MongoDB and IIoT: Data Streaming With Kafka
Event streaming has become a cornerstone of the industrial internet of things (IIoT) because it allows people to unleash the power of real-time operational data to drive applications and analytics. In this article, we share how
MongoDB Atlas
helps you move data seamlessly from the MQTT protocol into
MongoDB time series collections
using the Apache Kafka MQTT source and MongoDB sink connectors deployed in a cloud environment.
Read the
first
and
second
articles in this four-part series on MongoDB and IIoT.
Data streaming is the second step in our framework for end-to-end data integration in the manufacturing sector.
The “connect” step of this framework deals with establishing an interface for interaction with IoT devices
. The methodology discussed in this blog was developed and tested using a model factory created by
Fischertechnik
, but these steps are applicable to any environment that uses the standard MQTT protocol. All the source code for this project, along with a detailed deployment guide, can be found on our public
Github
repository.
Figure 1.
Step 2 of the end-to-end data integration framework.
The challenge of collecting data
On the shop floor, devices and components are continuously generating data related to their activity and environmental conditions at regular time intervals, typically known as time series data.

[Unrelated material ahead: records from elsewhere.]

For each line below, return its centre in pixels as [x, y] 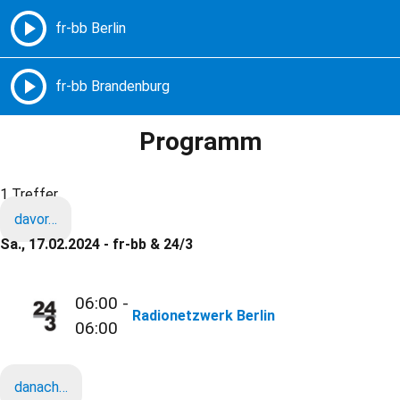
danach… [41, 387]
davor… [36, 220]
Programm [200, 142]
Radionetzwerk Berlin [204, 316]
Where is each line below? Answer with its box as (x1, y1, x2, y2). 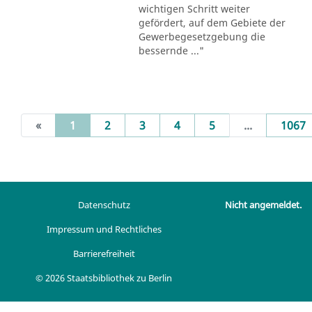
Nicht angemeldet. (224, 198, 302, 212)
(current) (75, 116, 123, 132)
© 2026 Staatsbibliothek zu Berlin (36, 272, 173, 284)
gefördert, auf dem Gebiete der (138, 15, 286, 29)
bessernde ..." (138, 43, 204, 57)
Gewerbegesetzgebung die (138, 29, 265, 43)
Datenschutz (77, 198, 130, 211)
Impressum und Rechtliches (46, 223, 162, 235)
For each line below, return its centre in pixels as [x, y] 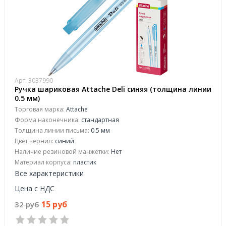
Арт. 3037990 [34, 80]
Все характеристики [49, 173]
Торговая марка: [40, 109]
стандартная [99, 120]
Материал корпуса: [43, 162]
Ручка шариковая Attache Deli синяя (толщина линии [113, 89]
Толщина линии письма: [52, 130]
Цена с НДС [35, 188]
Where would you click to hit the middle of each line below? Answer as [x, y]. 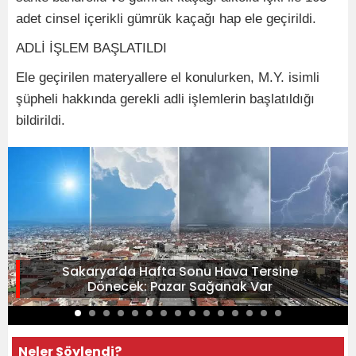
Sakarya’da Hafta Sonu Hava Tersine [180, 271]
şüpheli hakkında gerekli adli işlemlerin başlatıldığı [165, 99]
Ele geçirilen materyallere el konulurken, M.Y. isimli [168, 77]
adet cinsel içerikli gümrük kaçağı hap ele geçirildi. [166, 18]
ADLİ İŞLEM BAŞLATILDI [91, 48]
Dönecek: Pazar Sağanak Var [180, 286]
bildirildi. [41, 120]

In our factory model production line, there are a variety of sensors collecting data about temperature, pressure, humidity, brightness, camera positions, device/inventory status, and movements. This data is vital to monitor the health and effectiveness of factory equipment and its ability to continue to function without failure. The resulting datasets are often huge and must be efficiently stored and analyzed to detect anomalies or provide insight into overall equipment efficiency.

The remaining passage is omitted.